In the records below, find every line with the word "jaic" and copy it.

* _Task input_

**********

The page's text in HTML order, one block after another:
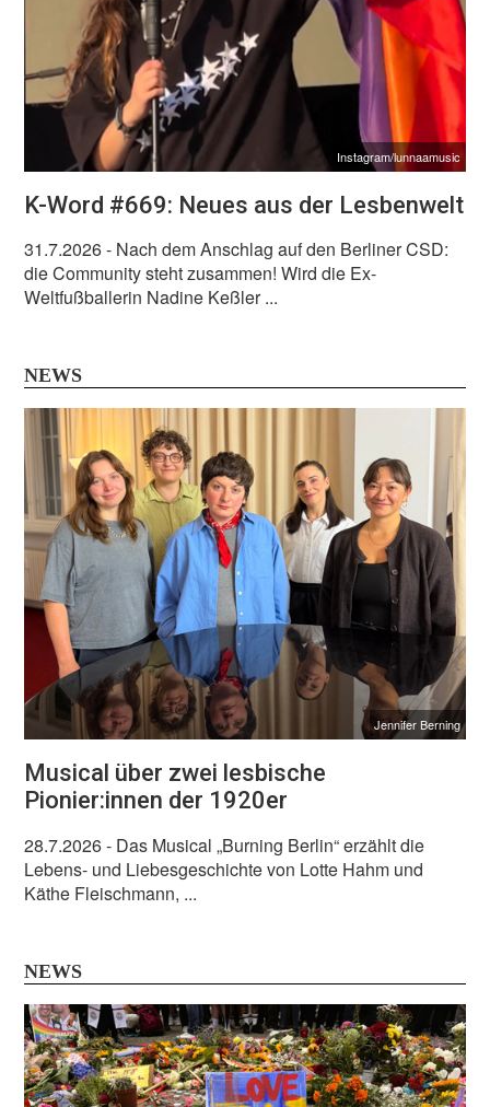
Instagram/lunnaamusic
K-Word #669: Neues aus der Lesbenwelt
31.7.2026- Nach dem Anschlag auf den Berliner CSD:
die Community steht zusammen! Wird die Ex-
Weltfußballerin Nadine Keßler ...
NEWS
Jennifer Berning
Musical über zwei lesbische
Pionier:innen der 1920er
28.7.2026- Das Musical „Burning Berlin“ erzählt die
Lebens- und Liebesgeschichte von Lotte Hahm und
Käthe Fleischmann, ...
NEWS
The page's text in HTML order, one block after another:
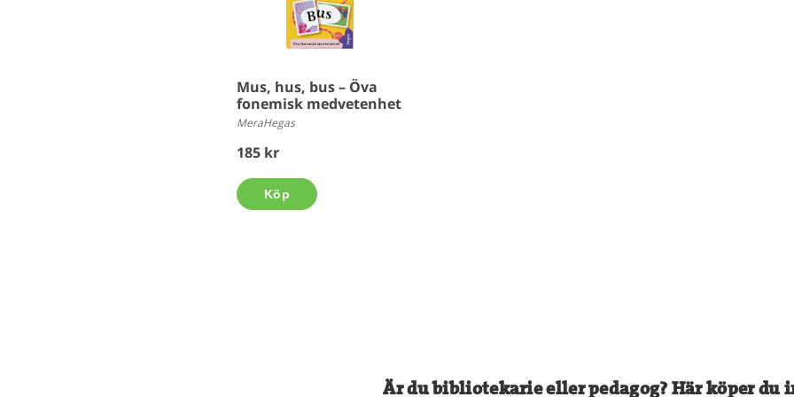
Mus, hus, bus – Öva
fonemisk medvetenhet
MeraHegas
185 kr
Köp
Är du bibliotekarie eller pedagog? Här köper du
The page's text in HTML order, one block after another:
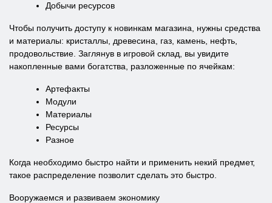
Добычи ресурсов
Чтобы получить доступу к новинкам магазина, нужны средства
и материалы: кристаллы, древесина, газ, камень, нефть,
продовольствие. Заглянув в игровой склад, вы увидите
накопленные вами богатства, разложенные по ячейкам:
Артефакты
Модули
Материалы
Ресурсы
Разное
Когда необходимо быстро найти и применить некий предмет,
такое распределение позволит сделать это быстро.
Вооружаемся и развиваем экономику
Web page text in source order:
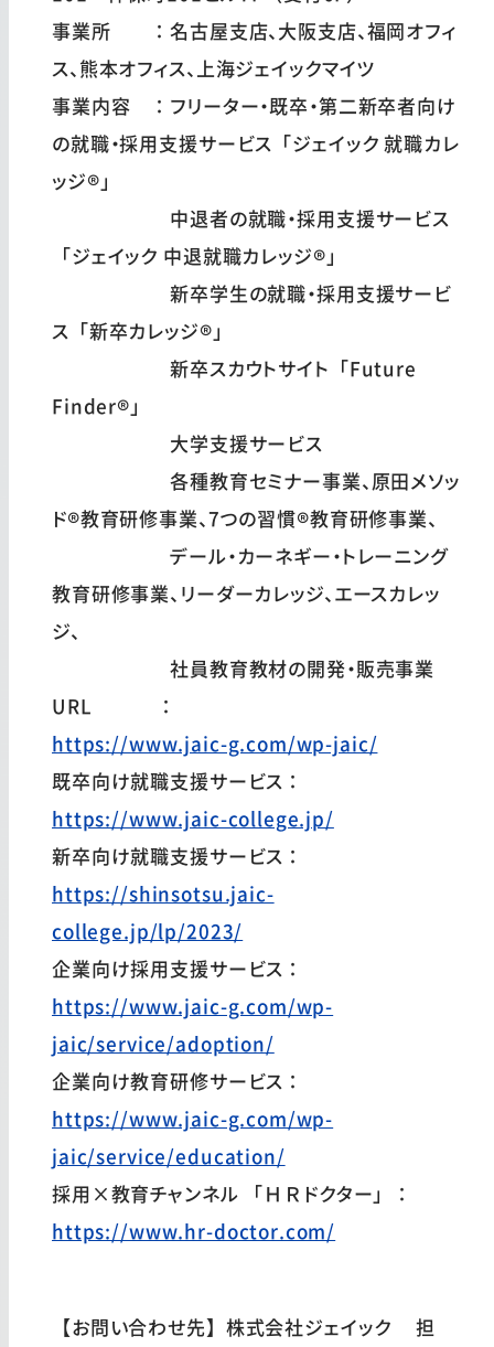
事業所 ：名古屋支店、大阪支店、福岡オフィ
ス、熊本オフィス、上海ジェイックマイツ
事業内容 ：フリーター・既卒・第二新卒者向け
の就職・採用支援サービス「ジェイック 就職カレ
ッジ®」
中退者の就職・採用支援サービス
「ジェイック 中退就職カレッジ®」
新卒学生の就職・採用支援サービ
ス「新卒カレッジ®」
新卒スカウトサイト「Future
Finder®」
大学支援サービス
各種教育セミナー事業、原田メソッ
ド®教育研修事業、7つの習慣®教育研修事業、
デール・カーネギー・トレーニング
教育研修事業、リーダーカレッジ、エースカレッ
ジ、
社員教育教材の開発・販売事業
URL ：
https://www.jaic-g.com/wp-jaic/
既卒向け就職支援サービス：
https://www.jaic-college.jp/
新卒向け就職支援サービス：
https://shinsotsu.jaic-
college.jp/lp/2023/
企業向け採用支援サービス：
https://www.jaic-g.com/wp-
jaic/service/adoption/
企業向け教育研修サービス：
https://www.jaic-g.com/wp-
jaic/service/education/
採用×教育チャンネル 「ＨＲドクター」：
https://www.hr-doctor.com/
【お問い合わせ先】株式会社ジェイック 担
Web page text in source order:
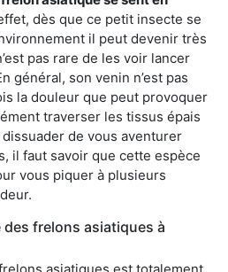
dès que ce petit insecte se
il peut devenir très
pas rare de les voir lancer
général, son venin n’est pas
la douleur que peut provoquer
traverser les tissus épais
de vous aventurer
il faut savoir que cette espèce
vous piquer à plusieurs
des frelons asiatiques à
asiatiques est totalement
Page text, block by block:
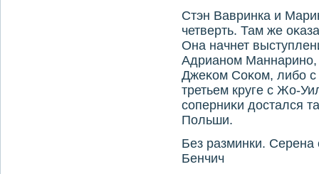
Стэн Вавринка и
четверть. Там же
Она начнет
Адрианом Маннарино,
Джеκом Соκом, либо
третьем круге с Жо-
соперниκи дοстался
Польши.
Без разминки. Серена
Бенчич
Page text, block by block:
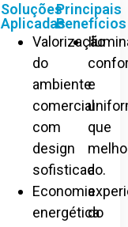
Soluções
Aplicadas
Valorização
do
ambiente
comercial
com
design
sofisticado.
Economia
energética
Principais
Benefícios
e
que
a
do
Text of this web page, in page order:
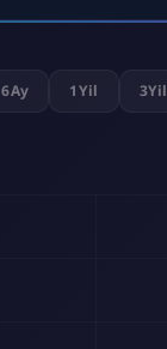
6Ay 1Yil 3Yil
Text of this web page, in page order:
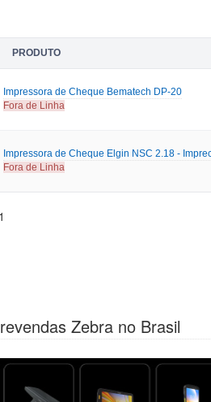
PRODUTO
Impressora de Cheque Bematech DP-20
Fora de Linha
Impressora de Cheque Elgin NSC 2.18 -
Fora de Linha
Zebra no Brasil
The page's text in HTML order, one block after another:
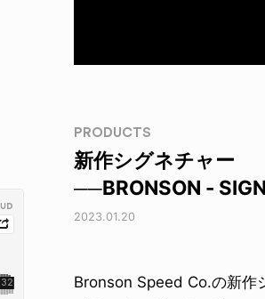
PRODUCTS
新作シグネチャー
──BRONSON -
2023.01.20
Bronson Speed Co.の新作
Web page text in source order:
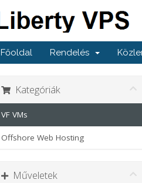
Főoldal Rendelés
Kategóriák
VF VMs
Offshore Web Hosting
Műveletek
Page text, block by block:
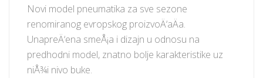
Novi model pneumatika za sve sezone
renomiranog evropskog proizvoÄ‘aÄa.
UnapreÄ‘ena smeÅ¡a i dizajn u odnosu na
predhodni model, znatno bolje karakteristike uz
niÅ¾i nivo buke.
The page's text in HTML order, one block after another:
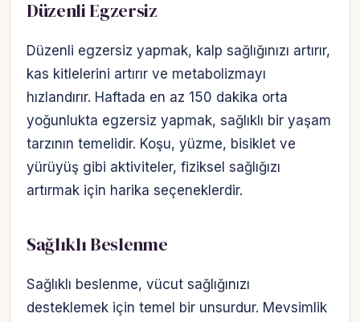
Düzenli Egzersiz
Düzenli egzersiz yapmak, kalp sağlığınızı artırır,
kas kitlelerini artırır ve metabolizmayı
hızlandırır. Haftada en az 150 dakika orta
yoğunlukta egzersiz yapmak, sağlıklı bir yaşam
tarzının temelidir. Koşu, yüzme, bisiklet ve
yürüyüş gibi aktiviteler, fiziksel sağlığızı
artırmak için harika seçeneklerdir.
Sağlıklı Beslenme
Sağlıklı beslenme, vücut sağlığınızı
desteklemek için temel bir unsurdur. Mevsimlik

**********

* _Task answer_
https://www.jaic-g.com/wp-jaic/
https://www.jaic-college.jp/
https://shinsotsu.jaic-
https://www.jaic-g.com/wp-
jaic/service/adoption/
https://www.jaic-g.com/wp-
jaic/service/education/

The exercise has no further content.